Nothing outside the range is wanted. Repeat exactly the lines below from the one with "I need the box that holds the pillar." through the one with "Box each poster.".
Start of GIVEN RECORDS
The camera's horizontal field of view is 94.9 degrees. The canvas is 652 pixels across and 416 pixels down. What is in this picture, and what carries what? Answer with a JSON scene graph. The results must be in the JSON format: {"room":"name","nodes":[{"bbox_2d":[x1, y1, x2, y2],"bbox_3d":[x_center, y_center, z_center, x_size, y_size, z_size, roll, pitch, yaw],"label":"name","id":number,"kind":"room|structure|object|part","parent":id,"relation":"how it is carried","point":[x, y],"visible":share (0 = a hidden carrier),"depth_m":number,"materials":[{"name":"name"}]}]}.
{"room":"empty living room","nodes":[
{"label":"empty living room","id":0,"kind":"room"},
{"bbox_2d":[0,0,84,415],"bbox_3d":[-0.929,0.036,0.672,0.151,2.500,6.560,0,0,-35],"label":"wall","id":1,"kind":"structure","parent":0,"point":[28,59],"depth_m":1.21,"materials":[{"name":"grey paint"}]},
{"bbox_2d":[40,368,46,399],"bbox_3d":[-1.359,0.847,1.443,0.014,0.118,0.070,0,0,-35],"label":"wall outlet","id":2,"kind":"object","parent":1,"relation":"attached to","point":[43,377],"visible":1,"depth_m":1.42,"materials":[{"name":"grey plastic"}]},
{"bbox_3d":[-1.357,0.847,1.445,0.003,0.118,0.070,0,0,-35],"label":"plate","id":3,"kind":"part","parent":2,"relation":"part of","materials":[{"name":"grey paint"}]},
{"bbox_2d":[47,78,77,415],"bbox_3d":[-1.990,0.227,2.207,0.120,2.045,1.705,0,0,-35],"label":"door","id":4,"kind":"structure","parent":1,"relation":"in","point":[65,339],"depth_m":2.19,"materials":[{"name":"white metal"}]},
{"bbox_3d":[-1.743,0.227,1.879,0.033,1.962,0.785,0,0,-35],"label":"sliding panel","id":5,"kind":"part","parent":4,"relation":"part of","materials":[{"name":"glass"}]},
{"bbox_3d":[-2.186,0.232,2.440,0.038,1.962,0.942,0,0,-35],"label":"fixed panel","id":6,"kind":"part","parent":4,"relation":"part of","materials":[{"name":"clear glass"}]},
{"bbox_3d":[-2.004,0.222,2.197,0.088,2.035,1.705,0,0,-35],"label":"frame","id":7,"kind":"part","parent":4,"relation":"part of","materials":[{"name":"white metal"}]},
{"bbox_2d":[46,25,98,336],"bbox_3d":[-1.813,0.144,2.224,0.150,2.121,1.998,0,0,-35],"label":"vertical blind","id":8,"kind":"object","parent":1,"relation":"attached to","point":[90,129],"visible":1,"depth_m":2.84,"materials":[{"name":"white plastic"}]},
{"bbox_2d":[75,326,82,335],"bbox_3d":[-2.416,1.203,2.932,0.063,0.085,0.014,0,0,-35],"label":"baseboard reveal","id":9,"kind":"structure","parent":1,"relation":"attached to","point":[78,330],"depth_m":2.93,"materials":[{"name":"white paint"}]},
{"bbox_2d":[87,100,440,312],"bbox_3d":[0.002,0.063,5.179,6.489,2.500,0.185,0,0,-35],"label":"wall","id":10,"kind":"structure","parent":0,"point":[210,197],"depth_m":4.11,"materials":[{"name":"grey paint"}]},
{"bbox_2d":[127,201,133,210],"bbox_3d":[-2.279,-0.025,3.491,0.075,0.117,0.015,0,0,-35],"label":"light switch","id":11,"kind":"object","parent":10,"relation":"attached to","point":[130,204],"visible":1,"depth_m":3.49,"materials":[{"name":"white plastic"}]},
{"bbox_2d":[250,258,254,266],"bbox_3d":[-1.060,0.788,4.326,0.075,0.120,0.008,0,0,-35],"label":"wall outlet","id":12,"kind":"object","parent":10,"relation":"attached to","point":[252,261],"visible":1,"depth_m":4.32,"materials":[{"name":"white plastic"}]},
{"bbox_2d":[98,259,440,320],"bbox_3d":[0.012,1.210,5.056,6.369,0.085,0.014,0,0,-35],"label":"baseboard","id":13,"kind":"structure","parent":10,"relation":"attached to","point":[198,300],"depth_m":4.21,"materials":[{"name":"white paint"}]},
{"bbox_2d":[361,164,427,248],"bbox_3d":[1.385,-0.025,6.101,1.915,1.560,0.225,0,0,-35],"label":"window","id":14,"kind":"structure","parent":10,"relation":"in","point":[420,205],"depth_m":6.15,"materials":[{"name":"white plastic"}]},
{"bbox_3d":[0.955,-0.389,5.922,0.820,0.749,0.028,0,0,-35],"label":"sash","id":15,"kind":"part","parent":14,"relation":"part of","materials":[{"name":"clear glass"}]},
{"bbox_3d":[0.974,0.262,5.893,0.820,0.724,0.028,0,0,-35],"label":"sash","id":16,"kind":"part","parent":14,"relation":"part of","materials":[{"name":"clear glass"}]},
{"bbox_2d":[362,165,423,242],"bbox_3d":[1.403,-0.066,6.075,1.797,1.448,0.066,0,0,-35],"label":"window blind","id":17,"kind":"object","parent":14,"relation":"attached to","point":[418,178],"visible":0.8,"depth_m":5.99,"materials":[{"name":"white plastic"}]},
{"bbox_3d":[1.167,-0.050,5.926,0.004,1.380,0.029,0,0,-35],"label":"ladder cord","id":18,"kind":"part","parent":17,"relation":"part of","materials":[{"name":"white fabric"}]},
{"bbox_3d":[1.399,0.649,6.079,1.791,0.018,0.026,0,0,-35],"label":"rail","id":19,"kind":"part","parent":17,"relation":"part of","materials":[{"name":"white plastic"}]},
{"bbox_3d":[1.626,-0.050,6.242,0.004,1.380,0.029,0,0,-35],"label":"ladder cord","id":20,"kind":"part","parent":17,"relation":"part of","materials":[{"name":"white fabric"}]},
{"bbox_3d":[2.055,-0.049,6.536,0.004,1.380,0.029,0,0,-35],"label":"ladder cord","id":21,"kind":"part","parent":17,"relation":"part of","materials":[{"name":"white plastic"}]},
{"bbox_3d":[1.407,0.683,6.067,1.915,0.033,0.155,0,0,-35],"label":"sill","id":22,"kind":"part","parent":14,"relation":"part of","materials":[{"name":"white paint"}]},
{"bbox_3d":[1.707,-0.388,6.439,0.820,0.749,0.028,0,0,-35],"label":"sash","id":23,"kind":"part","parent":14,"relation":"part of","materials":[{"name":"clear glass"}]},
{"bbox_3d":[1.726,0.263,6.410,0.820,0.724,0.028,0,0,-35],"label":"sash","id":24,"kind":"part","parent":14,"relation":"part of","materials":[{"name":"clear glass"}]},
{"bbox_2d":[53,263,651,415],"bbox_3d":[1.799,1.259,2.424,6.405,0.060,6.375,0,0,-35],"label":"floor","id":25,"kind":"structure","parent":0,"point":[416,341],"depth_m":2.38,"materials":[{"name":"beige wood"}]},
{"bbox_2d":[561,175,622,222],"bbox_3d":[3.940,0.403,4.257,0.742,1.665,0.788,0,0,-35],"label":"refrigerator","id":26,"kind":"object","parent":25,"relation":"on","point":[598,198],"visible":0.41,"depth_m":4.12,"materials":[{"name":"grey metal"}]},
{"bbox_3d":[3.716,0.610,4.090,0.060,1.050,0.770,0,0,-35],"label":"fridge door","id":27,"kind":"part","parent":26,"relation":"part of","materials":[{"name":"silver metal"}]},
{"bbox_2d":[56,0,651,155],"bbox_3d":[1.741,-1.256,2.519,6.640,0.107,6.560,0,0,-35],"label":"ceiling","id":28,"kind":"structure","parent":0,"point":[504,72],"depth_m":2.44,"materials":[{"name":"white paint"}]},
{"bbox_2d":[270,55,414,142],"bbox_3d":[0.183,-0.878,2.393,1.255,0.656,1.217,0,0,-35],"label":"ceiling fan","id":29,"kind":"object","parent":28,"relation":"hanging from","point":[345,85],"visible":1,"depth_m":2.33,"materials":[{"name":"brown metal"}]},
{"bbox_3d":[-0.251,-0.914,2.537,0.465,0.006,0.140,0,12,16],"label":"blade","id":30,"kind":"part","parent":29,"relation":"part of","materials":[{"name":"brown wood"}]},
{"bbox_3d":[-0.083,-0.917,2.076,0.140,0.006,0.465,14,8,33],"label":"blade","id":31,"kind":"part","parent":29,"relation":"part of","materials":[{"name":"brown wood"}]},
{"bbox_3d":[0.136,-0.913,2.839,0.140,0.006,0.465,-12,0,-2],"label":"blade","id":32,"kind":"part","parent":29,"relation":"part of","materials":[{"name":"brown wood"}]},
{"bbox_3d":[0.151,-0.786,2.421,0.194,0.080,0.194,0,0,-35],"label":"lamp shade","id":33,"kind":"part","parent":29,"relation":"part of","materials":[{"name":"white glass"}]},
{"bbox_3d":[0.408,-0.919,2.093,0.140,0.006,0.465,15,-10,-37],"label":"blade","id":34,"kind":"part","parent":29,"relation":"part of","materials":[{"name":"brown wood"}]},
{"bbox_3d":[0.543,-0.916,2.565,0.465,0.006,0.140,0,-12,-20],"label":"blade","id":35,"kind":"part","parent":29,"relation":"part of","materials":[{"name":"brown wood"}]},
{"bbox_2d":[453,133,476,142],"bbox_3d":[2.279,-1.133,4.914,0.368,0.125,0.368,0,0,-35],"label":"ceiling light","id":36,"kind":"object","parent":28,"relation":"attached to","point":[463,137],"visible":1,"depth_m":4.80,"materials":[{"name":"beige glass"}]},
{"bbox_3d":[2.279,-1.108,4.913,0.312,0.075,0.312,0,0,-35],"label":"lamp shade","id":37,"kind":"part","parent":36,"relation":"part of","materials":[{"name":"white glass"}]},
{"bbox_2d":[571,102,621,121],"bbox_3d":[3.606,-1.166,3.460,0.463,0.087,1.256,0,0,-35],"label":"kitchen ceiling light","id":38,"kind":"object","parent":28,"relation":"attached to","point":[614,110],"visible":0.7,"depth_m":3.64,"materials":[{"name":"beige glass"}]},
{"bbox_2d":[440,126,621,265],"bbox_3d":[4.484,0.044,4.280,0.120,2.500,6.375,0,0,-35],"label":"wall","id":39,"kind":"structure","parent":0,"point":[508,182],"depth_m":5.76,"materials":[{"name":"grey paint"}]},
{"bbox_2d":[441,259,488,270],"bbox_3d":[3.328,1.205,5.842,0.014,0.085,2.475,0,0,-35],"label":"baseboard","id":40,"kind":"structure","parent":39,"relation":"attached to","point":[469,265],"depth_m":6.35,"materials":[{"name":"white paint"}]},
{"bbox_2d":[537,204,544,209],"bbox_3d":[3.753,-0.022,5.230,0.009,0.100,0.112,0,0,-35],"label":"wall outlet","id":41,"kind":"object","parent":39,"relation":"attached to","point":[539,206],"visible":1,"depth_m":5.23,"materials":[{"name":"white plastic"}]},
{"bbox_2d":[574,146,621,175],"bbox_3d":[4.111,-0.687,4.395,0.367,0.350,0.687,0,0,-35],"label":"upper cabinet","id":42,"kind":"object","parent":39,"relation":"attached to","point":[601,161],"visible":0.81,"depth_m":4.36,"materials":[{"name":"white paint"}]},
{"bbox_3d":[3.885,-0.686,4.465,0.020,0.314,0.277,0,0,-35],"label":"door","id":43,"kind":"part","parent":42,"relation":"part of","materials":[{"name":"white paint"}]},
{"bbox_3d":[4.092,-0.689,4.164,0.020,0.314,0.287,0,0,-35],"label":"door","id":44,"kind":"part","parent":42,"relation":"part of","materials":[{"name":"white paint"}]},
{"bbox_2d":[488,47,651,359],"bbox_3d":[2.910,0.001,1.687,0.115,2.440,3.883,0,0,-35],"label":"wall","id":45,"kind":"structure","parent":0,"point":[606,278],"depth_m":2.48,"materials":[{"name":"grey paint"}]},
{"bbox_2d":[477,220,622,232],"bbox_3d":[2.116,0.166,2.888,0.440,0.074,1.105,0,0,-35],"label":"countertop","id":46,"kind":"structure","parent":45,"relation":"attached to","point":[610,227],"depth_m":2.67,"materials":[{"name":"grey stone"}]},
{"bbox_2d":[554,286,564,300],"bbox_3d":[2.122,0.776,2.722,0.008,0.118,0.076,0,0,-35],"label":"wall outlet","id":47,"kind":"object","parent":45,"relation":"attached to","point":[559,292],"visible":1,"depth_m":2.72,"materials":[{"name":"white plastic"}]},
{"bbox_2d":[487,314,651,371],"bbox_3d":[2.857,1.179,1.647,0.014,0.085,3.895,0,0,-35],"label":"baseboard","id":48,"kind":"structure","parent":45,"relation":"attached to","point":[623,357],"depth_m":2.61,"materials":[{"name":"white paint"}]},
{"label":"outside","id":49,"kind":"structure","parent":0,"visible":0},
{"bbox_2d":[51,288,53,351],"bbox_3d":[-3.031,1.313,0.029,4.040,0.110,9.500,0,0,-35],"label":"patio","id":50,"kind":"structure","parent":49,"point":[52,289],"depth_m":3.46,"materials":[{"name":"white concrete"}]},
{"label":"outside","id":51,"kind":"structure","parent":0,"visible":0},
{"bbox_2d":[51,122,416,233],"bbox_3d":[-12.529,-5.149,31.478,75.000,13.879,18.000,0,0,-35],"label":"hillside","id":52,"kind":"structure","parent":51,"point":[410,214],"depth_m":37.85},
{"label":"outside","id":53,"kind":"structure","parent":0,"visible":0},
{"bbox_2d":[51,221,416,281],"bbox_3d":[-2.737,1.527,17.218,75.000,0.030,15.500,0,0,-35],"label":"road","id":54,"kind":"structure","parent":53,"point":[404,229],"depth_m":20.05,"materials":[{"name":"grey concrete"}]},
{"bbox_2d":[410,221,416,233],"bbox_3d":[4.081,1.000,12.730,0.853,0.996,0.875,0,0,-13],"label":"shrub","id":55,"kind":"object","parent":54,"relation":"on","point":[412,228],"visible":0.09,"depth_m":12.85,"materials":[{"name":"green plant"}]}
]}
End of GIVEN RECORDS
Start of GIVEN RECORDS
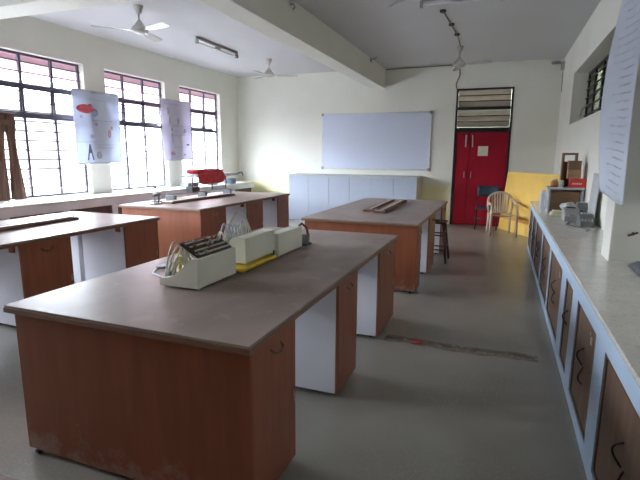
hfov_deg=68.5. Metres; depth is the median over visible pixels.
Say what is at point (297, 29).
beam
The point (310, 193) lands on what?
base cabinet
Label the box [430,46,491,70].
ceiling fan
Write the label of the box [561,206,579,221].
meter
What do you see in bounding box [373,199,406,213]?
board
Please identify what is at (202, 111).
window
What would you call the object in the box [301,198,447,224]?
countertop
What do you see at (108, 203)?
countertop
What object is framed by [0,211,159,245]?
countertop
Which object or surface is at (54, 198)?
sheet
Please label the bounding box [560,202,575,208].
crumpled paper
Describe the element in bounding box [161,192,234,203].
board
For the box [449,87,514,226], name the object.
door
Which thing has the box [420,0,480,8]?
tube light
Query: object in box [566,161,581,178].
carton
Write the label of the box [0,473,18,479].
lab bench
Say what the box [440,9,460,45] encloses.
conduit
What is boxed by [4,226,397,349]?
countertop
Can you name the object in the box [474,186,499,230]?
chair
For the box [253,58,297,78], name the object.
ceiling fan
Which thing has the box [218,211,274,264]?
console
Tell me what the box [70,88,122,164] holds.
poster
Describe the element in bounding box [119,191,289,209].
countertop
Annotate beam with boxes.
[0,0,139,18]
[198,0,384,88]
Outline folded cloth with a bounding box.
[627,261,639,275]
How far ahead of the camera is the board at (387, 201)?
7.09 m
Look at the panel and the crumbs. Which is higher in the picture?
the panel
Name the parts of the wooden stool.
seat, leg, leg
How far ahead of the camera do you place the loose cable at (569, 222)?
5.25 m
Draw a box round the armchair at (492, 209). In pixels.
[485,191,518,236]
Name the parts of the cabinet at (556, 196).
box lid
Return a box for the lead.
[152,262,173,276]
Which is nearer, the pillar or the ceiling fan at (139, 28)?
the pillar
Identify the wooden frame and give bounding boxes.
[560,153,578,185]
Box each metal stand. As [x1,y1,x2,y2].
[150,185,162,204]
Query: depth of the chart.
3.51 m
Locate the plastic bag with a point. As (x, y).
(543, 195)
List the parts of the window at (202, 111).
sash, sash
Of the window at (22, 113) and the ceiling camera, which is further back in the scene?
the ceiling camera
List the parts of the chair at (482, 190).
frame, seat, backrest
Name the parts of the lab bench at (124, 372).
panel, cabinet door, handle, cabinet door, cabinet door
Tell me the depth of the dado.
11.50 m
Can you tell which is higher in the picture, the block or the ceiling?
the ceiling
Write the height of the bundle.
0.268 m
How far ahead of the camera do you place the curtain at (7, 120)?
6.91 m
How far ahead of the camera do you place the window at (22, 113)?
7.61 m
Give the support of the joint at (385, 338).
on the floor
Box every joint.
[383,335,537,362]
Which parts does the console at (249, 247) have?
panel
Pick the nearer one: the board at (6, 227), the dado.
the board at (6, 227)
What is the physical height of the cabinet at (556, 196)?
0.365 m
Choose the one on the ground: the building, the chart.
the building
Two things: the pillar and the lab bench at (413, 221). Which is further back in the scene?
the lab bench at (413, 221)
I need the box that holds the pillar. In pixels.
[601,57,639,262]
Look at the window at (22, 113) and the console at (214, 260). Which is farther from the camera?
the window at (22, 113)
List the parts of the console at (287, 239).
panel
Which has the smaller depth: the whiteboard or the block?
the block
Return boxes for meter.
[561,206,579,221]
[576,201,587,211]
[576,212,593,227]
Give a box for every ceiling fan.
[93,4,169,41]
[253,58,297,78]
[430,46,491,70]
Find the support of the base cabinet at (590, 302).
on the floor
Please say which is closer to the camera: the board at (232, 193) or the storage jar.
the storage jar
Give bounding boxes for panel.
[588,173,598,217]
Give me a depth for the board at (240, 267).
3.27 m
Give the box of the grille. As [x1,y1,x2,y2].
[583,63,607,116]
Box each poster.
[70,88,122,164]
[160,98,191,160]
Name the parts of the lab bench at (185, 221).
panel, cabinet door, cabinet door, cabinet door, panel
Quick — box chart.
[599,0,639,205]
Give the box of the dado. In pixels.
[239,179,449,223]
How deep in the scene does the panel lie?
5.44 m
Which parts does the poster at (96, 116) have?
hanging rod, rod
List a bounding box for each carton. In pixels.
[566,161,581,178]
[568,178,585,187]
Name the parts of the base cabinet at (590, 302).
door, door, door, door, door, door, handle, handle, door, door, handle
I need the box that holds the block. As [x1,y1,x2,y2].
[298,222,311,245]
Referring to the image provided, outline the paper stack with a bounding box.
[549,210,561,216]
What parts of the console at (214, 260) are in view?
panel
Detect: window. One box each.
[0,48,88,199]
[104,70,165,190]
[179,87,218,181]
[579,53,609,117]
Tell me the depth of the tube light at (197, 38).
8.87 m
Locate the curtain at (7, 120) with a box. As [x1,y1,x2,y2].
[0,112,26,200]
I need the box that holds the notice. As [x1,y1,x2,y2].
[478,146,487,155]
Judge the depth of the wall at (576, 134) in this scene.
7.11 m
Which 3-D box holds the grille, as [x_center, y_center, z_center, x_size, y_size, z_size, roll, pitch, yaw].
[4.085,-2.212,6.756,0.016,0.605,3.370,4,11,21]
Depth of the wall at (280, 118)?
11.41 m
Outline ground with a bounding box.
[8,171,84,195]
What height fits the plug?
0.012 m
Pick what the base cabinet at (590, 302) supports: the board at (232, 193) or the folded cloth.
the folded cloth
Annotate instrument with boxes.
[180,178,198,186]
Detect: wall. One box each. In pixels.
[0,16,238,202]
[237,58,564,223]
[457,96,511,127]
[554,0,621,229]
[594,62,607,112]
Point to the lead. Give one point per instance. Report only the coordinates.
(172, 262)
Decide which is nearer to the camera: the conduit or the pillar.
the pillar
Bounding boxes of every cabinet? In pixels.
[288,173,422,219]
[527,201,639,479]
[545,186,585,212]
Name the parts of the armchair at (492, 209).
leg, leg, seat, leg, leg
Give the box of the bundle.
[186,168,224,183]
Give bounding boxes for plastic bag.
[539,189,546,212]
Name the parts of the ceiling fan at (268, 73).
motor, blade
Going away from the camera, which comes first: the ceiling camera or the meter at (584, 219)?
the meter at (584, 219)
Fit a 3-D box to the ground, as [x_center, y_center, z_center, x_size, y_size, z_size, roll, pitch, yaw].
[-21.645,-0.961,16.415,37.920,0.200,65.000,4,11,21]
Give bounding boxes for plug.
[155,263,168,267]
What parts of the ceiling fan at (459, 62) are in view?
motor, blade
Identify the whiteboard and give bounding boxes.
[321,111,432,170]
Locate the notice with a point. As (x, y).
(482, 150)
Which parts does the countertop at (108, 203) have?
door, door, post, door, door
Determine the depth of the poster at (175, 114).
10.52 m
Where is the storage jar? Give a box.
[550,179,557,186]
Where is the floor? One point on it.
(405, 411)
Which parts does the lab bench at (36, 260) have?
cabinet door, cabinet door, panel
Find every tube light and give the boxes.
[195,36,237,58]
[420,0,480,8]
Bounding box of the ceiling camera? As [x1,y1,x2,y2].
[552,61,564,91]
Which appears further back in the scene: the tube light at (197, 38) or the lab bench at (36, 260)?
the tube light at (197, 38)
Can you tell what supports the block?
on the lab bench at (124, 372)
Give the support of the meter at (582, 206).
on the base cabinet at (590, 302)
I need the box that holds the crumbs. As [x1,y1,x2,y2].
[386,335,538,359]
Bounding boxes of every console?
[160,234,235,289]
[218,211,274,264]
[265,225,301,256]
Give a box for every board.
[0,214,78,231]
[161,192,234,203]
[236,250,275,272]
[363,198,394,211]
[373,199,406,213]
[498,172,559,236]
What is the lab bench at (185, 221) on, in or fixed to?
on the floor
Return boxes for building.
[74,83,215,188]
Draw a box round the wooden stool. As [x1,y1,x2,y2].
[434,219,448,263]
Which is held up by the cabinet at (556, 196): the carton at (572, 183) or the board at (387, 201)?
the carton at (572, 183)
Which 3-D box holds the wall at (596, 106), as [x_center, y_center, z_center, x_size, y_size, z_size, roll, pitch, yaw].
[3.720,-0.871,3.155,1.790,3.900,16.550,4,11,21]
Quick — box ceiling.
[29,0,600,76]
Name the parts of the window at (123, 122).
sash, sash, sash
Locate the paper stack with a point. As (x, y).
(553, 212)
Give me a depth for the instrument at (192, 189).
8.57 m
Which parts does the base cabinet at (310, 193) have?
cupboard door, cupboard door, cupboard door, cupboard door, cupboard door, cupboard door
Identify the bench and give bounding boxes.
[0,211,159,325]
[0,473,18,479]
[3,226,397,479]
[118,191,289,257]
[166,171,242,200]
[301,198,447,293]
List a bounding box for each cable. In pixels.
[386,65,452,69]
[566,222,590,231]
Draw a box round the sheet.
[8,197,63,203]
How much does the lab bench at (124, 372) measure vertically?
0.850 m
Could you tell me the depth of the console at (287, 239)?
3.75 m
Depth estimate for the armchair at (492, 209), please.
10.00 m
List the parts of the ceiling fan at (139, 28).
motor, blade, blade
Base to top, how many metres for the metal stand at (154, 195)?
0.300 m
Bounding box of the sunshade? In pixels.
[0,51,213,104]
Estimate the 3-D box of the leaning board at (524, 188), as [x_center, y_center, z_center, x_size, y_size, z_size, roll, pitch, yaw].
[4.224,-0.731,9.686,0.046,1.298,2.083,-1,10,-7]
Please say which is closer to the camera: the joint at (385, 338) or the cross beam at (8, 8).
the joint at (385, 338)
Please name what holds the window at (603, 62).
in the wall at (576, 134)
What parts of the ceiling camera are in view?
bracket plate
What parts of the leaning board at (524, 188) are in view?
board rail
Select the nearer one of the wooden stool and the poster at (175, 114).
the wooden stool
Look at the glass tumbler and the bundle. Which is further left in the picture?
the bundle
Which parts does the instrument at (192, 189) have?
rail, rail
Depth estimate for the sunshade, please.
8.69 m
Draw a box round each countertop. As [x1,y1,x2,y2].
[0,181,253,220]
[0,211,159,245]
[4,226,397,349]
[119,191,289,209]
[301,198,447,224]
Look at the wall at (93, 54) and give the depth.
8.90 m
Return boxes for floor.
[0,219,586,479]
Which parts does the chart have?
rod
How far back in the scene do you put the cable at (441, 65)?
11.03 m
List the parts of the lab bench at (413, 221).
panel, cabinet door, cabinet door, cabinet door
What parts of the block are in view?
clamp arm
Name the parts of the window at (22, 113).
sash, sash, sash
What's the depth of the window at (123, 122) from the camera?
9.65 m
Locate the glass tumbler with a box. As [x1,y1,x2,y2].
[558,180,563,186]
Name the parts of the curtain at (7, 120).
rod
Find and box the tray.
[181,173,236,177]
End of GIVEN RECORDS
Start of GIVEN RECORDS
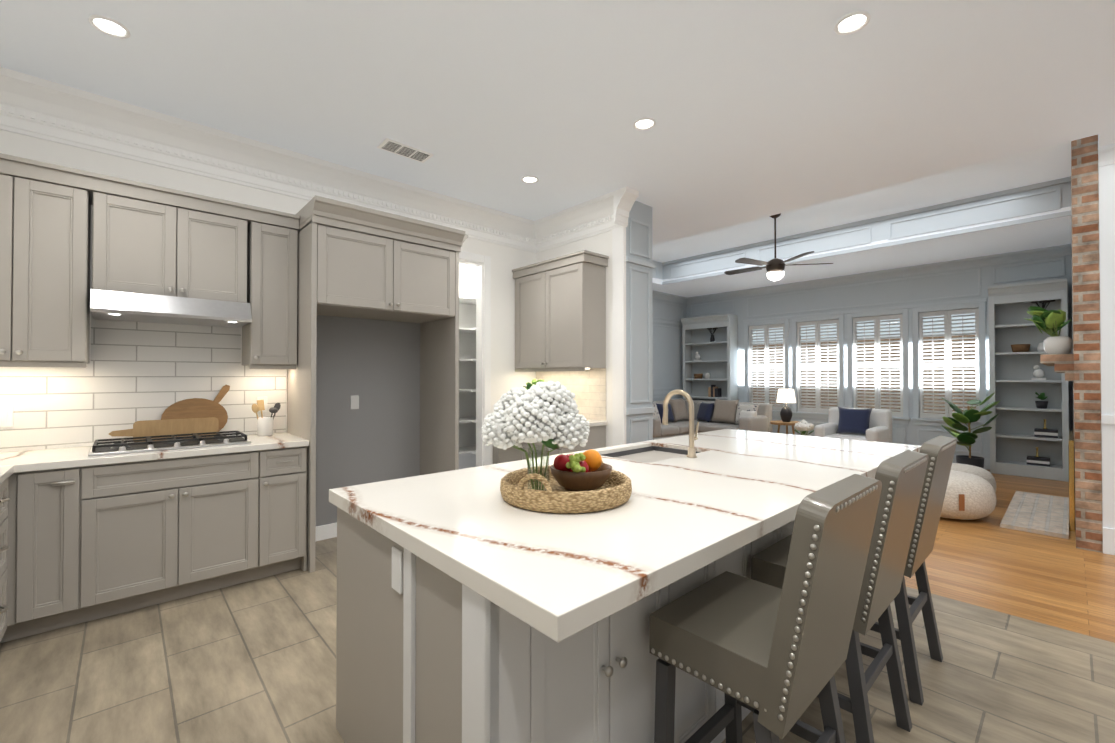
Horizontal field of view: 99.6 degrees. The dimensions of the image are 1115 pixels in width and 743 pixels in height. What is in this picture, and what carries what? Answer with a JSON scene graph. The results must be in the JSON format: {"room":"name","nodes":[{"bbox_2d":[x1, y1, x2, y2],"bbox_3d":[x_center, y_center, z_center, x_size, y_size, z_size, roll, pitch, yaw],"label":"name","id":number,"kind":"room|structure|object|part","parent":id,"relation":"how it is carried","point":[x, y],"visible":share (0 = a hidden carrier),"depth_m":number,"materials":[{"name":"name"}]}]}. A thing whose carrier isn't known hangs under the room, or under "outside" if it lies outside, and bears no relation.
End of GIVEN RECORDS
ANSWER SECTION:
I need the box that holds the pillar. In pixels.
[601,57,639,262]
Look at the window at (22, 113) and the console at (214, 260). Which is farther from the camera?
the window at (22, 113)
List the parts of the console at (287, 239).
panel
Which has the smaller depth: the whiteboard or the block?
the block
Return boxes for meter.
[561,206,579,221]
[576,201,587,211]
[576,212,593,227]
Give a box for every ceiling fan.
[93,4,169,41]
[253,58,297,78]
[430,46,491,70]
Find the support of the base cabinet at (590, 302).
on the floor
Please say which is closer to the camera: the board at (232, 193) or the storage jar.
the storage jar
Give bounding boxes for panel.
[588,173,598,217]
Give me a depth for the board at (240, 267).
3.27 m
Give the box of the grille. As [x1,y1,x2,y2].
[583,63,607,116]
Box each poster.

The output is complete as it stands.